# Thread: dimensions of box optimization

1. ## dimensions of box optimization

how to find the dimensions of the rectangular box having the largest volume and surface area 150 square units?

2. completely closed box or an open top box?

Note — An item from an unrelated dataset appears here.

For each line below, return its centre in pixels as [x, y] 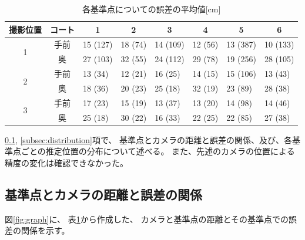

3. completely closed...thankyou

4. I was afraid you'd say that.

The max volume for a closed box with a fixed surface area will be a cube.

Here is the work ...

let x , y , and z be the length, width, and height.

$V = xyz$

$A = 150 = 2xy + 2xz + 2yz$

$xy + xz + yz = 75$

$z = \frac{75-xy}{x+y}$

$V = \frac{75xy - x^2y^2}{x+y}$

$\frac{\partial V}{\partial x} = \frac{(x+y)(75y - 2xy^2)-(75xy - x^2y^2)(1)}{(x+y)^2}$

$\frac{\partial V}{\partial x} = \frac{75xy - 2x^2y^2 -2xy^3 + 75y^2 - 75xy + x^2y^2}{(x+y)^2}$

$\frac{\partial V}{\partial x} = \frac{75y^2-x^2y^2-2xy^3}{(x+y)^2}$

since $y \neq 0$

$\frac{\partial V}{\partial x} = \frac{75-2xy-x^2}{(x+y)^2}$

$\frac{\partial V}{\partial y} = \frac{(x+y)(75x - 2x^2y)-(75xy - x^2y^2)(1)}{(x+y)^2}$

$\frac{\partial V}{\partial y} = \frac{75x^2 - 2x^3y + 75xy - 2x^2y^2 - 75xy + x^2y^2}{(x+y)^2}$

$\frac{\partial V}{\partial y} = \frac{75x^2 - 2x^3y - x^2y^2}{(x+y)^2}$

since $x \neq 0$ ...

$\frac{\partial V}{\partial y} = \frac{75 - 2xy - y^2}{(x+y)^2}$

set both partials = 0 ...

$75-2xy-x^2 = 0$

$75 - 2xy - y^2 = 0$

combine both equations ...

$x^2 - y^2 = 0$

$(x-y)(x+y) = 0$

since $x \neq -y$ ... $x = y$

$z = \frac{75-xy}{x+y} = \frac{75-x^2}{2x}$

$V = x^2z = \frac{75x - x^3}{2}$

$\frac{dV}{dx} = \frac{75 - 3x^2}{2} = 0$

$x = 5$

$y = 5$

$z = 5$

the "cube"

5. thankyou very much, i really appreciate it!!!